What are Santa Lucia winds and where do they come from?

John Lindsey
·4 min read

“I have been amazed at the strong offshore winds that can occur in and around Morro Bay during this time of year. I’ve noticed the weather station on top of the hang glider hill in Cayucos sometimes hits gusts of 50+ mph during these offshore events. What is so remarkable is how localized these winds appear to be.” — Karl Schoettler, Visalia

This January, I have received other emails commenting on the variance in the speed of these Santa Lucia (northeasterly) winds from one location to another.

Last Friday, a low-pressure system moved southward along the spine of the Sierra Nevada mountains, followed by an area of strong high pressure that produced a steep pressure gradient that in turn created gusty northeasterly winds in many parts of California, including the Central Coast.

Diablo Canyon reported sustained northeasterly winds of 31 mph with gusts of 61 mph at 8:45 p.m. on Friday. The PG&E Mt. Lowe weather station on the Cuesta Grade saw northeasterly wind gusts of 59 mph, while Whale Rock Reserve reported gusts to 50 mph.

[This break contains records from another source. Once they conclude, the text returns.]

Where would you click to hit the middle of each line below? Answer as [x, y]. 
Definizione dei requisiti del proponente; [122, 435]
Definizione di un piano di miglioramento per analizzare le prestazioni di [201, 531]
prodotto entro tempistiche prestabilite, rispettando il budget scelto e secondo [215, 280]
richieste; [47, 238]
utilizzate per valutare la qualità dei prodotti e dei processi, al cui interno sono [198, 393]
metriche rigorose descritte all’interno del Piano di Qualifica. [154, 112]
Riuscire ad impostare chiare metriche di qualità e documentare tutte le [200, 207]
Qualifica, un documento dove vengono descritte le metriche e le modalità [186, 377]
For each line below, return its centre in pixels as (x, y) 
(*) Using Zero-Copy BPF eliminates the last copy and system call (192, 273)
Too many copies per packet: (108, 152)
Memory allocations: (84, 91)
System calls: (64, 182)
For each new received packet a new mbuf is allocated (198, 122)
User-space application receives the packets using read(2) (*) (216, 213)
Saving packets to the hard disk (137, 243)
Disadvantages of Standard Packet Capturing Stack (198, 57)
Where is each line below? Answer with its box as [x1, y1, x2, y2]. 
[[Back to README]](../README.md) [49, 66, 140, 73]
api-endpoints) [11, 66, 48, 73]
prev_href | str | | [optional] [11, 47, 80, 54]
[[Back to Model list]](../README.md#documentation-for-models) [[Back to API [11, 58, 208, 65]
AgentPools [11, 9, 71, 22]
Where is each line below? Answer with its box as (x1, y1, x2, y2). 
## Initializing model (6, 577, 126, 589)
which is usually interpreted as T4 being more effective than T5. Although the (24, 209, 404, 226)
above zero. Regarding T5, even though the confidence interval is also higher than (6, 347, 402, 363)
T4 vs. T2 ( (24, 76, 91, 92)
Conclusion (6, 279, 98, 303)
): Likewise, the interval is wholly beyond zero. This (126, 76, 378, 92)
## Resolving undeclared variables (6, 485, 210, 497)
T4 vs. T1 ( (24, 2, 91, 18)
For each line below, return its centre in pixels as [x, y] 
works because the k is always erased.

In fact, gusty Santa Lucia winds were felt in the Estero Bay area, especially along Highway 41 from Morro Bay High School heading toward Atascadero about halfway up the grade, as well as the coastal canyons and gaps, and parts of eastern San Luis Obispo, including Cal Poly, San Luis Obispo High School and French Hospital Medical Center. However, many other San Luis Obispo County locations only reported gentle winds.

It is much easier to predict the wind speed coming off the ocean with no obstructions than from the land. Due to the Santa Lucia, Caliente, La Panza mountain ranges in San Luis Obispo County and the Sierra Madre, San Rafael and Santa Ynez mountains in Santa Barbara County, wind speed can be radically different over a short distance, and here’s why.

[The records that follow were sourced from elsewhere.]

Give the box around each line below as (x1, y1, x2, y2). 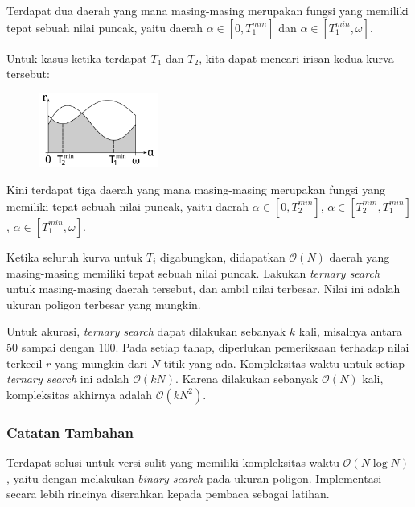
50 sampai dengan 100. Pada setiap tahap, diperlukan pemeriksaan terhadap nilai (6, 338, 409, 355)
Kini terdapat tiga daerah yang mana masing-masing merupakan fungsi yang (6, 181, 385, 198)
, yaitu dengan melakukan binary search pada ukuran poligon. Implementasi (6, 469, 382, 486)
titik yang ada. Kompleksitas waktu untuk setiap (163, 354, 405, 371)
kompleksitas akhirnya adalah (6, 385, 153, 402)
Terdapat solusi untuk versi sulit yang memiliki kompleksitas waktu (6, 453, 339, 470)
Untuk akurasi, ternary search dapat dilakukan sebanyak (6, 323, 286, 340)
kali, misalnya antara (298, 323, 402, 340)
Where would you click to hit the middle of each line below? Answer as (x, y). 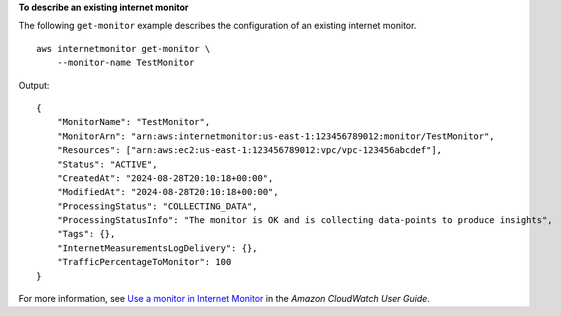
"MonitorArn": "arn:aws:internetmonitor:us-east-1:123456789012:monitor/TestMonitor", (275, 136)
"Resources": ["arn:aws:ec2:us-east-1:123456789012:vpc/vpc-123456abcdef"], (249, 150)
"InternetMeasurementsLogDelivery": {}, (157, 248)
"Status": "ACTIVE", (107, 164)
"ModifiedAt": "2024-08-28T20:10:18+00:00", (167, 192)
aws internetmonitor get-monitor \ (123, 48)
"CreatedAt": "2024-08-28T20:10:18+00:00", (165, 178)
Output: (34, 85)
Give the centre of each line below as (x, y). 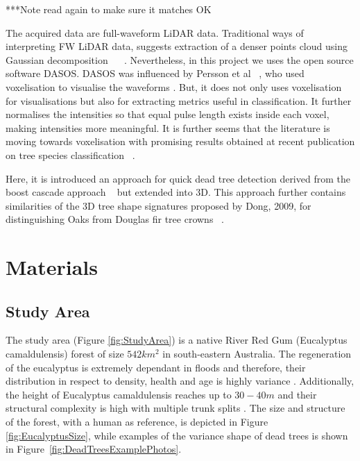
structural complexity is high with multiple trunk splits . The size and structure (175, 408)
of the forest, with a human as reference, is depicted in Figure (137, 422)
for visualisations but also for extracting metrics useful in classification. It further (179, 100)
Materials (52, 267)
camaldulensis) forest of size (65, 354)
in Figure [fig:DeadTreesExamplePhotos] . (94, 449)
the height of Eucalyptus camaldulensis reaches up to (119, 394)
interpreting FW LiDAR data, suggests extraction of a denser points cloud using (177, 46)
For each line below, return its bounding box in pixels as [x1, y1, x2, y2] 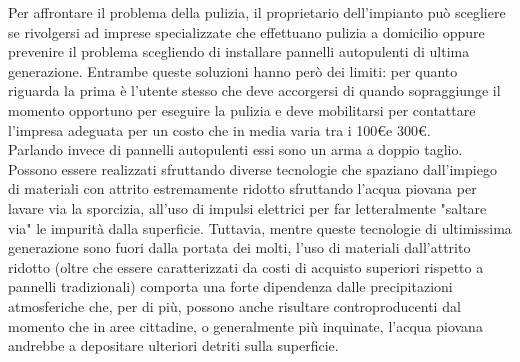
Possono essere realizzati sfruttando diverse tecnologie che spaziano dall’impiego [8, 158, 497, 179]
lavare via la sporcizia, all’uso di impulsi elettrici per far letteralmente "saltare [8, 197, 487, 218]
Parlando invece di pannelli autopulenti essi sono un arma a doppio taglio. [8, 139, 463, 160]
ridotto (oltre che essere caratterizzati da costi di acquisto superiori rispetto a [8, 256, 484, 277]
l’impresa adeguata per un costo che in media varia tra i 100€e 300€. [8, 119, 431, 140]
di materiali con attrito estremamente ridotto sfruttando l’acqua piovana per [8, 178, 477, 199]
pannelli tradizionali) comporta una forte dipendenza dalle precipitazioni [8, 276, 453, 297]
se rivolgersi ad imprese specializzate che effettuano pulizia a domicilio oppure [8, 21, 485, 42]

To begin with, the direction of the wind is reported by the direction from which it originates.

Westerly winds blow out of the west toward the east and are called “onshore.” In other words, the air blows from the ocean to the shore. Easterly winds blow from the east to the west and are called “offshore” winds, the air that blows from the land to the sea.

Over the decades, I have often been told that the terms “onshore” and “offshore” as applied to winds are confusing in two ways: The terms are vague and fuzzy in themselves — offshore sounds like it could be inland — and especially so since those terms don’t define the perspective from which the winds are considered.

Due to the topography of the Central Coast, offshore winds are typically downslope winds, which are technically called “katabatic wind,” from the Greek word katabatikos, which means “going downhill.”

Traditionally, according to wind data recorded at Diablo Canyon Power Plant’s meteorological tower, the winds blow about 60 percent of the time out of the northwest quadrant along the Pecho Coast. The winds blow approximately 12 percent of the time out of the northeast quadrant and about 23 percent out of the southeast quadrant. The other 5 percent of the time, the winds are spread evenly across the rest of the cardinal headings. Northeasterly Santa Lucia winds are more common during dry years, while wet years will see more prefrontal southeasterly winds.

This January, transitory high-pressure systems over the Great Basin have been common, perhaps due to the current La Niña condition, which tends to push the jetstream/upper-level winds further northward into the Pacific Northwest. Historically, this tends to lead to below-average rainfall for the Central Coast.

These gusty Santa Lucia (northeasterly) winds are often low-level winds associated with canyons, passes and gaps in the coastal mountain ranges.

If the canyon is orientated toward the northeast, the Santa Lucia winds are funnel and accelerated down the canyons like a venturi and become turbulent and gusty in nature. This condition is similar to a river flowing through a narrower channel over boulders and creating rapids.

If the winds shift out of the north or east, even by a few degrees, the winds can rapidly decrease from one area to another. Naturally, if the pass is orientated in a northerly direction, winds out of the north can be accelerated, while easterly winds can be blocked. This is one of the main reasons the wind speed can be radically different from one location to another over a short distance in the coastal regions of the Central Coast.

PG&E has completed its long-term goal of installing more than 1,300 weather stations in high fire-threat areas. These weather stations are used year-round and will help to further improve weather forecasting capabilities. The station observations are available to state and local agencies and the public through such online sources as pge.com/weather, at the National Weather Service, and MesoWest at mesowest.utah.edu/.